# Create Database Import
* Update year
* Update Query Injection (at the end)

In [1]:
import pandas as pd
import numpy as np
import sys
sys.path.insert(0, '../../data/lib/')
from consts import *

## Import files

In [2]:
df0 = pd.read_csv('../../data/3. transformation/7_hcp_grouped_final.csv')
df1 = pd.read_csv('../../data/3. transformation/7_hco_grouped_final.csv')
df_accumulation_raw = pd.read_csv('../../data/3. transformation/2_accumulations_cleaned.csv', dtype = dataframe_types)
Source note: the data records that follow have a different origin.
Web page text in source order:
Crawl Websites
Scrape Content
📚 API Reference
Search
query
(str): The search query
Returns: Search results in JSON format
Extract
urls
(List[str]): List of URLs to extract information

df_pharma_raw = pd.read_csv('sources/liste_companies.csv')
df_pharma_source_raw = pd.read_csv('sources/pharma_source.csv')

#Live Data
df_pharma_live = pd.read_csv('../../data/0. live data/0_pharma.csv')
df_pharma_source_live = pd.read_csv('../../data/0. live data/0_pharma_source.csv')

plz_names = ['REC_ART', 'ONRP', 'BFSNR', 'PLZ_TYP', 'POSTLEITZAHL', 'PLZ_ZZ', 'GPLZ', 'ORTBEZ18', 
             'ORTBEZ27', 'KANTON', 'SPRACHCODE', 'SPRACHCODE_ABW', 'BRIEFZ_DURCH', 'GILT_AB_DAT', 'PLZ_BRIEFZUST', 'PLZ_COFF']
df_plz_raw = pd.read_csv('sources/Post_Adressdaten20190122_edited.csv')

## Remove hcp_count and hco_count

In [3]:
df_accumulation_raw = df_accumulation_raw[df_accumulation_raw.type.isin(['hcp_amount', 'hco_amount', 'rnd'])]

## FIX IT! Set Country to CH

In [4]:
df0['country'] = 'CH'
df1['country'] = 'CH'

## Find next recipient ID

In [5]:
df_recipient_live = pd.read_csv('../../data/0. live data/0_recipient.csv')
recipient_id = df_recipient_live['id'].max() + 1
print("Next free ID: %s" % recipient_id)

Next free ID: 12871


## Create Group Key
HCO and HCP both have same indexes. Generate unique values for the address.

In [6]:
df_hcp = df0.copy()
df_hco = df1.copy()

group_key = recipient_id

def set_groupkey(dataframe, startkey):
    
    dataframe['group_key'] = -1
        
    #Add Key to all without parent (-1) and without a group (-1)
    for index, g in dataframe[(dataframe.parent == -1) & (dataframe.group == -1)].iterrows():
        dataframe.loc[index, 'group_key'] = startkey
        startkey += 1

    #Add Key to groups
    for g in dataframe[dataframe.group != -1]['group'].unique():
        dataframe.loc[dataframe['group'] == g, 'group_key'] = startkey
        startkey += 1
        #print(g)


    dataframe.drop(axis=1, columns=['group'])
    return (dataframe, startkey)

df_hcp, group_key = set_groupkey(df_hcp, group_key)
df_hco, group_key = set_groupkey(df_hco, group_key)

#Concat
df_data = pd.concat([df_hcp, df_hco], sort=False)
#df_data = pd.concat([df_hcp], sort=False)

## Add year

In [7]:
df_data['year'] = 2019
df_accumulation_raw['year'] = 2019

## Clean and format

In [8]:
#Clean
df_data.drop(axis=1, columns=['group'], inplace=True)

#Format
df_data['group_key'] = df_data['group_key'].astype('int')

#Reindex
#df_data.reset_index(drop=True, inplace=True)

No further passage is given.